Bajaj Platina
- Manufacturer: Bajaj Auto
- Production: 2006–present
- Predecessor: Bajaj CT 100
- Class: Commuter
- Engine: 99.3 cc (6.06 cu in) air-cooled, four-stroke, single
- Transmission: 4-speed, manual
- Suspension: Front: telescopic fork, 125 mm travel Rear: Hydraulic, 105 mm travel
- Brakes: Front: 130 mm (drum) Rear: 110 mm (drum)
- Tires: Front:2.75*17" Rear:3.00*17"
- Wheelbase: 1,275 mm (50.2 in)
- Dimensions: L: 1,990 mm (78 in) W: 770 mm (30 in) H: 1,090 mm (43 in)
- Related: Bajaj Kawasaki Wind 125

= Bajaj Platina =

Bajaj Platina is a 100cc motorcycle manufactured by Bajaj Auto. The Platina was launched in April 2006 at an ex-showroom price of Rs 35,000 and crossed sales of 500,000 units within eight months of its launch. A 125 DTS-Si variant with the same engine as the XCD was introduced in September 2007 with sales of more than 30,000 units per month but subsequently discontinued.

==Design and styling==
The Platina's design is the same as Bajaj Kawasaki Wind 125, which was launched in late 2003. It is much more relaxed and upright than its rivals in the 100 cc segment. Bajaj Platina's front end might feel lighter when a pillion is on the bike. A new model of the same bike was recently launched named Bajaj Platina ES Comfortec.

==Comfort and handling==
The bike has a plush ride without sacrificing handling. It has an upright riding posture inline with other commuter bikes.

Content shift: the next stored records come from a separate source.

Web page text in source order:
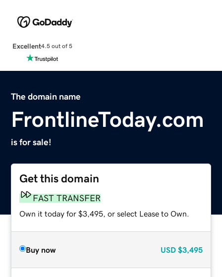
Excellent4.5 out of 5
The domain name
FrontlineToday.com
is for sale!
Get this domain
FAST TRANSFER
Own it today for $3,495, or select Lease to Own.
Buy now USD $3,495
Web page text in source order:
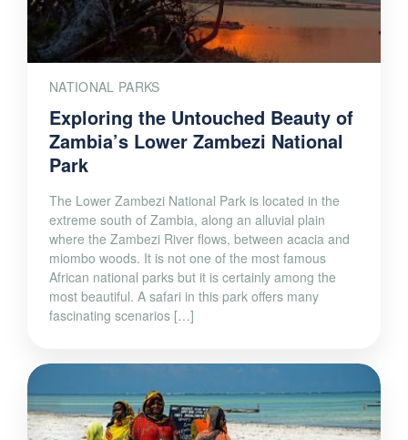
NATIONAL PARKS
Exploring the Untouched Beauty of
Zambia’s Lower Zambezi National
Park
The Lower Zambezi National Park is located in the
extreme south of Zambia, along an alluvial plain
where the Zambezi River flows, between acacia and
miombo woods. It is not one of the most famous
African national parks but it is certainly among the
most beautiful. A safari in this park offers many
fascinating scenarios […]
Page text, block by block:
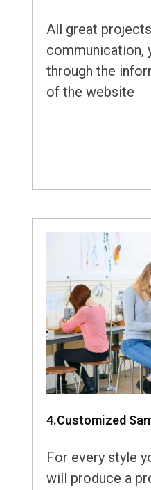
All great
communication,
through the
of the website
4.Customized
For every style
will produce a
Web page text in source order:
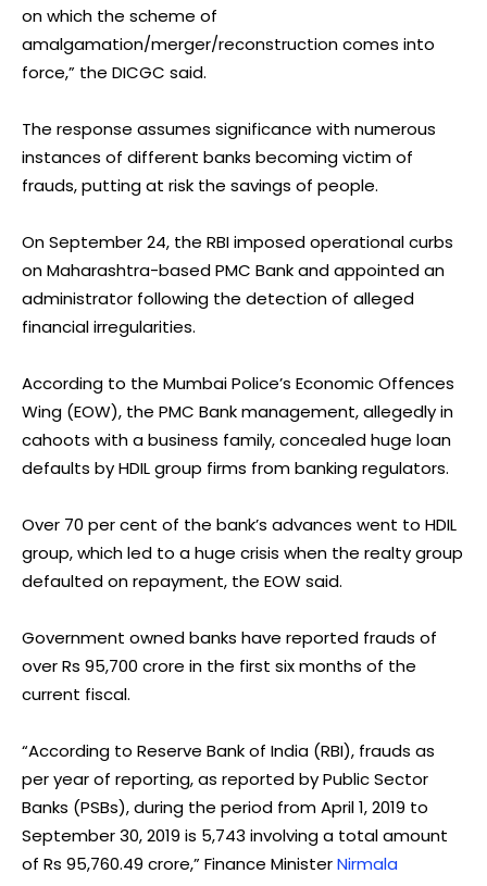
on which the scheme of
amalgamation/merger/reconstruction comes into
force,” the DICGC said.
The response assumes significance with numerous
instances of different banks becoming victim of
frauds, putting at risk the savings of people.
On September 24, the RBI imposed operational curbs
on Maharashtra-based PMC Bank and appointed an
administrator following the detection of alleged
financial irregularities.
According to the Mumbai Police’s Economic Offences
Wing (EOW), the PMC Bank management, allegedly in
cahoots with a business family, concealed huge loan
defaults by HDIL group firms from banking regulators.
Over 70 per cent of the bank’s advances went to HDIL
group, which led to a huge crisis when the realty group
defaulted on repayment, the EOW said.
Government owned banks have reported frauds of
over Rs 95,700 crore in the first six months of the
current fiscal.
“According to Reserve Bank of India (RBI), frauds as
per year of reporting, as reported by Public Sector
Banks (PSBs), during the period from April 1, 2019 to
September 30, 2019 is 5,743 involving a total amount
of Rs 95,760.49 crore,” Finance MinisterNirmala

==Performance and fuel economy==
The engine of Platina is from another 100 cc bike from Bajaj, the Bajaj CT 100 but with a new Bajaj technology, ExhausTec. It has one of the best 100cc engines which is very frugal and feels less stressed on high speeds than other bikes in the segment. The bike is capable of a top speed of around 91 km/h and does 0–60 km/h in 7.89 seconds. In city traffic, the bike returns 72 kmpl, while on the highway it returns more than 80 kmpl if ridden at economy speeds.

==Awards==
The 100 cc Platina won the 2007 NDTV Profit Bike India-100 cc bike of the year award.